Es importante ser prácticos y tener en cuenta, no los casos extremos y únicos que uno ve en los hospitales o en las películas, sino lo que uno ve en su vida cotidiana.
A menudo nos han llamado neuróticos casi como una forma de ofensa, pero hemos quedado ignorantes de su significado.
A decir verdad no existe una única manera de entender qué queremos decir con esa palabra. Ni siquiera los psicólogos hemos podido llegar a un consenso que deje satisfechos a todos.
Quisiera eso si, recurrir a una definición que alguna vez leí en un libro antiguo cuyo nombre no recuerdo, pero la definición resulta ser muy descriptiva y útil. Neurótico –dice- es una persona que teniendo un talento es incapaz de aprovecharlo, por una causa psicológica. Podríamos igualmente hablar de complejos, de trancas personales, o del “software mental” que esa persona viene reforzando desde la infancia. Sin embargo la definición es muy ilustrativa ya que todos nosotros hemos conocido personas, incluso a veces nosotros mismos, que pese a poseer grandes talentos y virtudes, las desaprovechamos y nos vemos entrampados en mil cosas, a veces de poca importancia. Podemos ver grandes artistas frustrados, deportistas que nunca creyeron sí mismos, o personas aparentemente exitosas en algún área de la vida pero con grandes fracasos en otras. Gente famosa o millonaria con graves conflictos familiares, relaciones deshechas, gente muy espiritual pero con graves trastornos en lo laboral, etc. La lista de ejemplos es interminable.
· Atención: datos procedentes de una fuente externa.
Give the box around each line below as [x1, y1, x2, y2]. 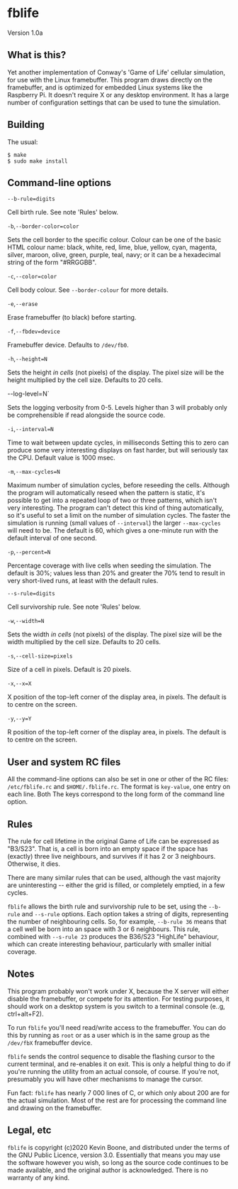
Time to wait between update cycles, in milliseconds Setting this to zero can [7, 438, 229, 447]
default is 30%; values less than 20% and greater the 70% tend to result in [7, 569, 225, 577]
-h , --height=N [7, 354, 47, 363]
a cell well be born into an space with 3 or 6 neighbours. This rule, [7, 925, 200, 933]
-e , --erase [7, 300, 38, 308]
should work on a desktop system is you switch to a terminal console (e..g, [7, 1001, 225, 1010]
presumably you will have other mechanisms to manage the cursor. [7, 1075, 203, 1083]
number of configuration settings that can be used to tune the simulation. [7, 98, 221, 107]

De modo que la neurosis, en la práctica, es una imposibilidad de desarrollarnos y cuyo resultado emocional es el sufrimiento.
Desde un punto de vista más psicológico, decimos que la persona posee una estructura, una manera de moverse en el mundo que es rígida, desadaptada desde el punto de vista de su organicidad. Cuando hablamos de estructura psíquica hablamos de algo que se ha ido formando con los años, como si fuera un nido, o como si nosotros mismos hubiésemos ido tejiendo nuestra propia ropa alrededor. El problema es que ese nido o esa ropa, puede impedirnos el desarrollo. Imaginemos alguien que llega a adulto usando la misma ropa que usaba de niño. Naturalmente le queda apretada, puede que no pueda moverse, que le estrangule o le atrofie alguna extremidad, etc. Una estructura psíquica puede ser tan neurótica como eso. Finalmente enfermamos. La persona no logra encontrarse con su propio equilibrio ecológico.
En el tratamiento a las neurosis, las distintas terapias hacen distintos énfasis. Algunos intentan simplemente aflojar la estructura haciendo que tomemos conciencia de ésta. Otros intentan dilucidar las causas en el pasado que la originaron; otros intentan que la persona descubra sus virtudes y potencialidades para así sentirse motivados a cambiar.
Lo común a todas ellas es que en todas finalmente se reconoce el hecho de que podemos influir sobre nuestra estructura. No estamos condenados de por vida a sufrir con una neurosis. De hecho cuando los psicólogos hablamos de “neurótico” no nos referimos a la persona en sí que hay detrás, sino a la condición, tal como se tratara de la ropa o el rol de la persona. Con eso sabemos que cada persona es siempre más que su neurosis, y la terapia es la aventura donde podemos descubrirlo.